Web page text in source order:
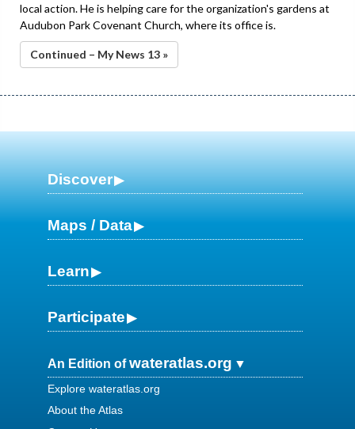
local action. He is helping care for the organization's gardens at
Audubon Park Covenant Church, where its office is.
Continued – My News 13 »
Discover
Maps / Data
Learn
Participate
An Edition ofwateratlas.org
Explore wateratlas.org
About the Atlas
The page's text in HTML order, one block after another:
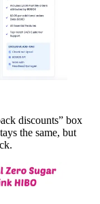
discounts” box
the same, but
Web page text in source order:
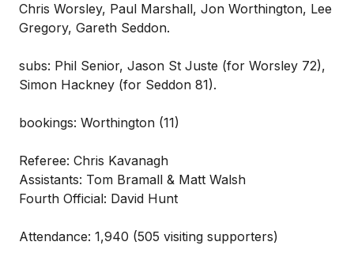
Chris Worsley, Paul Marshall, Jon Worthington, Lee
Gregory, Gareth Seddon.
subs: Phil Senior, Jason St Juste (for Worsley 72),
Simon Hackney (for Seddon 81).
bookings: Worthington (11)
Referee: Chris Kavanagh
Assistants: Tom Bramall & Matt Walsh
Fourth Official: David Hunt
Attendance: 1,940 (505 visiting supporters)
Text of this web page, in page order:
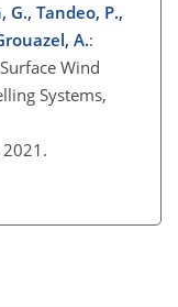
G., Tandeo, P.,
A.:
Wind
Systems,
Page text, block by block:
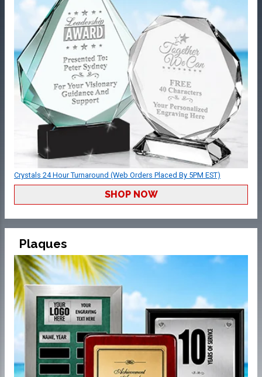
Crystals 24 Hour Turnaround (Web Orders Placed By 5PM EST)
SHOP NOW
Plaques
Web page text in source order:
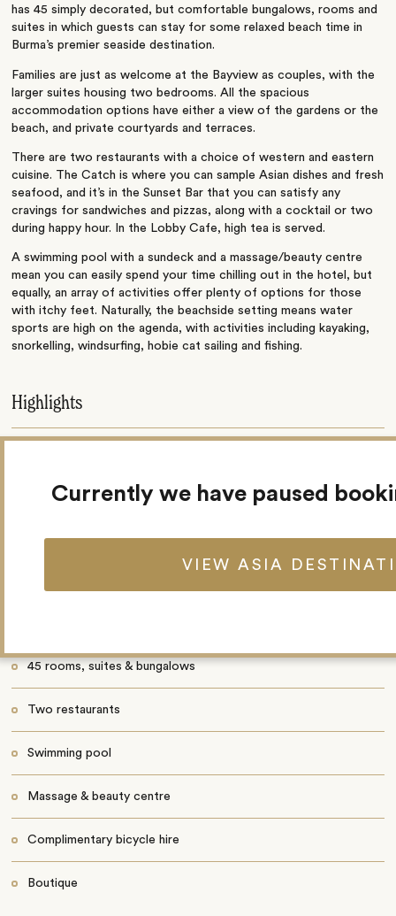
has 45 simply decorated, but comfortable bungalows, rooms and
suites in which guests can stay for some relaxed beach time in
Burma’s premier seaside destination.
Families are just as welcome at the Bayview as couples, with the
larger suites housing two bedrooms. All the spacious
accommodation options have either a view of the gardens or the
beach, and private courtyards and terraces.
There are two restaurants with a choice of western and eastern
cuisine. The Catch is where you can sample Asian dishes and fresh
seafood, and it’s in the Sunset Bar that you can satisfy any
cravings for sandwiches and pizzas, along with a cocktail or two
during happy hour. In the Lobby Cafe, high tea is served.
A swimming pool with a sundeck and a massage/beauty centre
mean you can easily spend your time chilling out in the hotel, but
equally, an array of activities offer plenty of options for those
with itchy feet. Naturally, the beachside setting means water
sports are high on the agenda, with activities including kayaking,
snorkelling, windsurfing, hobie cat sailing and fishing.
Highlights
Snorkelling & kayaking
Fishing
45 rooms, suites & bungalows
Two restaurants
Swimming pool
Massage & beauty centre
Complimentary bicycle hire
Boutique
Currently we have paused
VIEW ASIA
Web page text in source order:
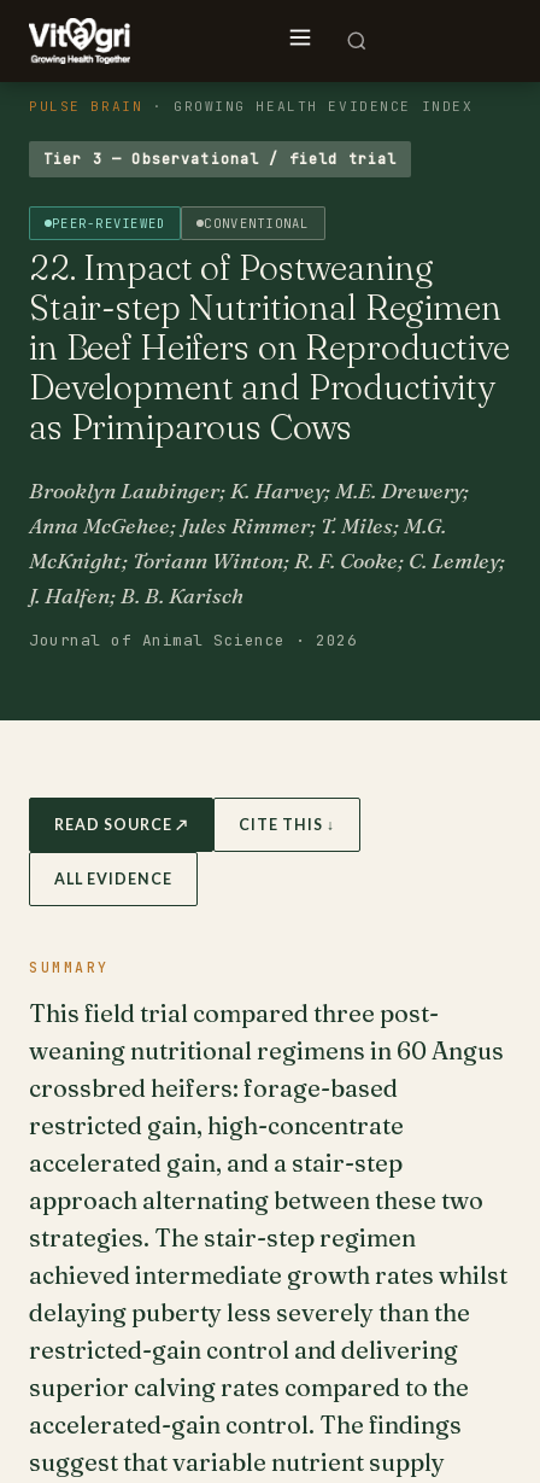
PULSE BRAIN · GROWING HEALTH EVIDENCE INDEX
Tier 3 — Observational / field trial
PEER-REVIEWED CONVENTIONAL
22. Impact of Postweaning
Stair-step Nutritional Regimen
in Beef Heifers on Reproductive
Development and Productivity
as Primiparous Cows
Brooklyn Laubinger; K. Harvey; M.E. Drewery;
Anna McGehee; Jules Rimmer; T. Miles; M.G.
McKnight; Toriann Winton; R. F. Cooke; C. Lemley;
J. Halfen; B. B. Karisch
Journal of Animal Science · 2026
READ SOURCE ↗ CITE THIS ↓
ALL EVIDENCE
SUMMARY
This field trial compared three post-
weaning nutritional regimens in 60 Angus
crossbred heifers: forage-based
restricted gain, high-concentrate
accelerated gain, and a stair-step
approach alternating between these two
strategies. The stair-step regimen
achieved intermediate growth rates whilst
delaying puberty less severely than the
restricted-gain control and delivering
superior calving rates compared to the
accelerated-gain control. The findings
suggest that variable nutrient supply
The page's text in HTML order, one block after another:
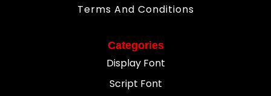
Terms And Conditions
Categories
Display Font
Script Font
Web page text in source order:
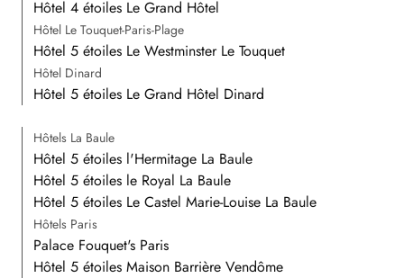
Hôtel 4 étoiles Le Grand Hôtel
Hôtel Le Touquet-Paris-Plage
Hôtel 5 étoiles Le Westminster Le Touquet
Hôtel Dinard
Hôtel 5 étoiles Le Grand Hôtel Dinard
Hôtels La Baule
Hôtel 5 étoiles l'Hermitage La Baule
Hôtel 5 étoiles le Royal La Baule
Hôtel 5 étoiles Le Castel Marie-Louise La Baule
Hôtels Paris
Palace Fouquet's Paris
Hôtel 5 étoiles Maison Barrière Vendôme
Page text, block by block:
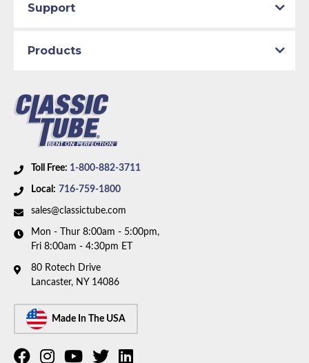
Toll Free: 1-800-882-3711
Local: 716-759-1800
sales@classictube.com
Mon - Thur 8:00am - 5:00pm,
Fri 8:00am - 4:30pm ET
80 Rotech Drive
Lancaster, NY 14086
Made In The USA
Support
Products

+===+

*WORK TO BE COMPLETED*:
Output every record exactly, minus the pictures.

*WRITTEN ANSWER*:
Web page text in source order:
local action. He is helping care for the organization's gardens at
Audubon Park Covenant Church, where its office is.
Continued – My News 13 »
Discover
Maps / Data
Learn
Participate
An Edition ofwateratlas.org
Explore wateratlas.org
About the Atlas
The page's text in HTML order, one block after another:
discounts” box
the same, but
Web page text in source order:
Chris Worsley, Paul Marshall, Jon Worthington, Lee
Gregory, Gareth Seddon.
subs: Phil Senior, Jason St Juste (for Worsley 72),
Simon Hackney (for Seddon 81).
bookings: Worthington (11)
Referee: Chris Kavanagh
Assistants: Tom Bramall & Matt Walsh
Fourth Official: David Hunt
Attendance: 1,940 (505 visiting supporters)
Text of this web page, in page order:
G., Tandeo, P.,
A.:
Wind
Systems,
Page text, block by block:
Crystals 24 Hour Turnaround (Web Orders Placed By 5PM EST)
SHOP NOW
Plaques
Web page text in source order:
has 45 simply decorated, but comfortable bungalows, rooms and
suites in which guests can stay for some relaxed beach time in
Burma’s premier seaside destination.
Families are just as welcome at the Bayview as couples, with the
larger suites housing two bedrooms. All the spacious
accommodation options have either a view of the gardens or the
beach, and private courtyards and terraces.
There are two restaurants with a choice of western and eastern
cuisine. The Catch is where you can sample Asian dishes and fresh
seafood, and it’s in the Sunset Bar that you can satisfy any
cravings for sandwiches and pizzas, along with a cocktail or two
during happy hour. In the Lobby Cafe, high tea is served.
A swimming pool with a sundeck and a massage/beauty centre
mean you can easily spend your time chilling out in the hotel, but
equally, an array of activities offer plenty of options for those
with itchy feet. Naturally, the beachside setting means water
sports are high on the agenda, with activities including kayaking,
snorkelling, windsurfing, hobie cat sailing and fishing.
Highlights
Snorkelling & kayaking
Fishing
45 rooms, suites & bungalows
Two restaurants
Swimming pool
Massage & beauty centre
Complimentary bicycle hire
Boutique
Currently we have paused
VIEW ASIA
Web page text in source order:
PULSE BRAIN · GROWING HEALTH EVIDENCE INDEX
Tier 3 — Observational / field trial
PEER-REVIEWED CONVENTIONAL
22. Impact of Postweaning
Stair-step Nutritional Regimen
in Beef Heifers on Reproductive
Development and Productivity
as Primiparous Cows
Brooklyn Laubinger; K. Harvey; M.E. Drewery;
Anna McGehee; Jules Rimmer; T. Miles; M.G.
McKnight; Toriann Winton; R. F. Cooke; C. Lemley;
J. Halfen; B. B. Karisch
Journal of Animal Science · 2026
READ SOURCE ↗ CITE THIS ↓
ALL EVIDENCE
SUMMARY
This field trial compared three post-
weaning nutritional regimens in 60 Angus
crossbred heifers: forage-based
restricted gain, high-concentrate
accelerated gain, and a stair-step
approach alternating between these two
strategies. The stair-step regimen
achieved intermediate growth rates whilst
delaying puberty less severely than the
restricted-gain control and delivering
superior calving rates compared to the
accelerated-gain control. The findings
suggest that variable nutrient supply
The page's text in HTML order, one block after another:
Terms And Conditions
Categories
Display Font
Script Font
Web page text in source order:
Hôtel 4 étoiles Le Grand Hôtel
Hôtel Le Touquet-Paris-Plage
Hôtel 5 étoiles Le Westminster Le Touquet
Hôtel Dinard
Hôtel 5 étoiles Le Grand Hôtel Dinard
Hôtels La Baule
Hôtel 5 étoiles l'Hermitage La Baule
Hôtel 5 étoiles le Royal La Baule
Hôtel 5 étoiles Le Castel Marie-Louise La Baule
Hôtels Paris
Palace Fouquet's Paris
Hôtel 5 étoiles Maison Barrière Vendôme
Page text, block by block:
Toll Free: 1-800-882-3711
Local: 716-759-1800
sales@classictube.com
Mon - Thur 8:00am - 5:00pm,
Fri 8:00am - 4:30pm ET
80 Rotech Drive
Lancaster, NY 14086
Made In The USA
Support
Products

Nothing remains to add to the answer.